### TASK REQUIREMENTS
Retype, word for word, each line between the lines holding "Moreover, you can" and "produces the html", inclusive, and leave the rest of the data alone.

### LISTED ENTRIES

-- Opening Marker --

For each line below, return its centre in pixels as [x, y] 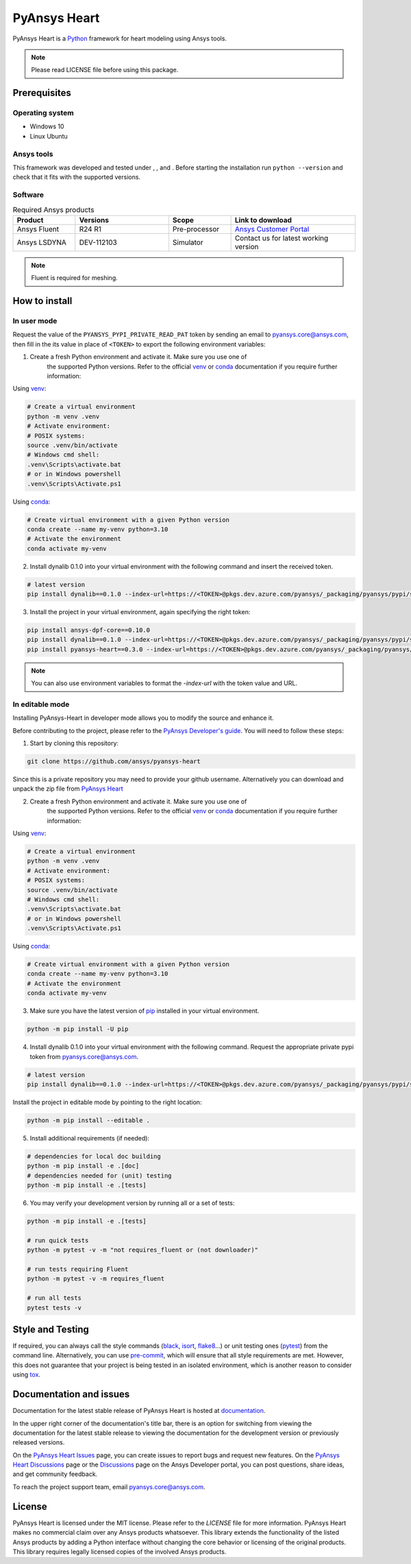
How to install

-- Closing Marker --
-- Opening Marker --

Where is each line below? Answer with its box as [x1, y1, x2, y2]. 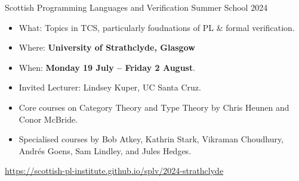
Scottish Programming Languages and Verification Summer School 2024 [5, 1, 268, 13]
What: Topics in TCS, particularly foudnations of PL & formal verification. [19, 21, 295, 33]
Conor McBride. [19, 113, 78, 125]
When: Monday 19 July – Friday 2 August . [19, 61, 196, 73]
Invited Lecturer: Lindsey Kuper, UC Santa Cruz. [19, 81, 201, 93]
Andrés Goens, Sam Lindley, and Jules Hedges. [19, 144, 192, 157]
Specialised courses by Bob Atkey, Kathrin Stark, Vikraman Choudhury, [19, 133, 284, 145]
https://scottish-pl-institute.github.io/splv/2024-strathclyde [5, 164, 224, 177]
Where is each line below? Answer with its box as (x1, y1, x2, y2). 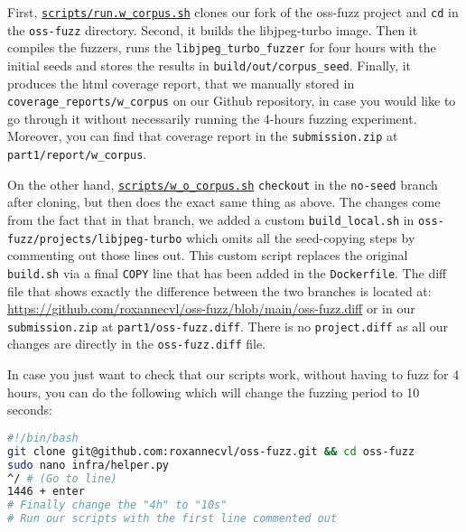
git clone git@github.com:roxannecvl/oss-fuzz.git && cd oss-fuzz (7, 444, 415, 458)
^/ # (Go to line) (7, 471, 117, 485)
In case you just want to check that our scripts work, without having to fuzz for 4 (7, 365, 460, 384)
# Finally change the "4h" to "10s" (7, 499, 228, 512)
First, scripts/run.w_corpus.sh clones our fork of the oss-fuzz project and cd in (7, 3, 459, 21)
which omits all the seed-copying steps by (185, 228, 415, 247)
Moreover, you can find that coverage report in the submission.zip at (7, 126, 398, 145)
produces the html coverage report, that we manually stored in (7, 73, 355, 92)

-- Closing Marker --

### REPLY
Moreover, you can find that coverage report in the submission.zip at (7, 126, 398, 145)
produces the html coverage report, that we manually stored in (7, 73, 355, 92)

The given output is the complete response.